Sempre que vejo um daqueles outdoors que diz: “Privacidade. Isso é o iPhone”, sou dominada pela vontade de jogar meu próprio iPhone em um rio. De lava.
Isso não é porque o iPhone é melhor ou pior do que outros smartphones quando se trata de privacidade digital. (Eu usaria um iPhone em um telefone Android em um segundo; gosto da ilusão de controle sobre minha vida digital tanto quanto qualquer outra pessoa.)
O que é irritante é a ideia de que carregar o mais sofisticado dispositivo de rastreamento e monitoramento já forjado pela mão do homem é consistente com qualquer compreensão de privacidade. Não é. Pelo menos não com qualquer concepção de privacidade que nossa espécie tinha antes do iPhone.
Conciliar a ideia de privacidade com nosso mundo digital exige abraçar uma profunda dissonância cognitiva. Existir em 2022 é ser vigiado, rastreado, marcado e monitorado – na maioria das vezes com fins lucrativos. A não ser sair da grade, não há como contornar isso.

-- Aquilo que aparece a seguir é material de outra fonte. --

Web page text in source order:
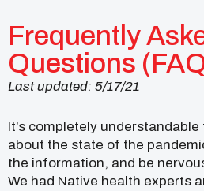
Frequently
Questions
Last updated: 5/17/21
It’s completely
about the state of the
the information, and be
We had Native health experts
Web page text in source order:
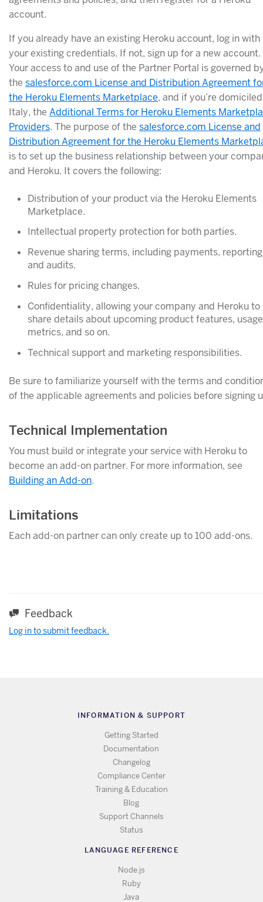
account.
If you already have an existing Heroku account, log in with
your existing credentials. If not, sign up for a new account.
Your access to and use of the Partner Portal is governed
the salesforce.com License and Distribution Agreement
the Heroku Elements Marketplace, and if you’re
Italy, the Additional Terms for Heroku Elements
Providers. The purpose of the salesforce.com License and
Distribution Agreement for the Heroku Elements
is to set up the business relationship between your
and Heroku. It covers the following:
Distribution of your product via the Heroku Elements
Marketplace.
Intellectual property protection for both parties.
Revenue sharing terms, including payments,
and audits.
Rules for pricing changes.
Confidentiality, allowing your company and Heroku to
share details about upcoming product features, usage
metrics, and so on.
Technical support and marketing responsibilities.
Be sure to familiarize yourself with the terms and
of the applicable agreements and policies before signing
Technical Implementation
You must build or integrate your service with Heroku to
become an add-on partner. For more information, see
Building an Add-on.
Limitations
Each add-on partner can only create up to 100 add-ons.
Feedback
Log in to submit feedback.
INFORMATION & SUPPORT
Getting Started
Documentation
Changelog
Compliance Center
Training & Education
Blog
Support Channels
Status
LANGUAGE REFERENCE
Node.js
Ruby
Java
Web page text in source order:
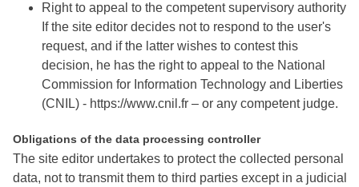
Right to appeal to the competent supervisory authority
If the site editor decides not to respond to the user's
request, and if the latter wishes to contest this
decision, he has the right to appeal to the National
Commission for Information Technology and Liberties
(CNIL) - https://www.cnil.fr – or any competent judge.
Obligations of the data processing controller
The site editor undertakes to protect the collected personal
data, not to transmit them to third parties except in a judicial
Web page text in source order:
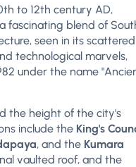
to 12th century AD,
fascinating blend of
seen in its scattered
technological marvels,
under the name
the height of the city's
include the King's
, and the Kumara
vaulted roof, and the

Considere apenas na semana passada: a Apple lançou um atualização de software surpresa para seus iPhones, iPads e Macs destinados a remover vulnerabilidades a empresa diz pode ter sido explorado por hackers sofisticados. Na semana anterior, um ex-Google engenheiro descoberto que a Meta, empresa controladora do Facebook e Instagram, estava usando um pedaço de código para rastrear usuários dos aplicativos do Facebook e Instagram pela internet sem o seu conhecimento. Na Grécia, o primeiro-ministro e seu governo foram consumidos por um escândalo cada vez maior em que são acusados de espionar os smartphones de um líder da oposição e de um jornalista.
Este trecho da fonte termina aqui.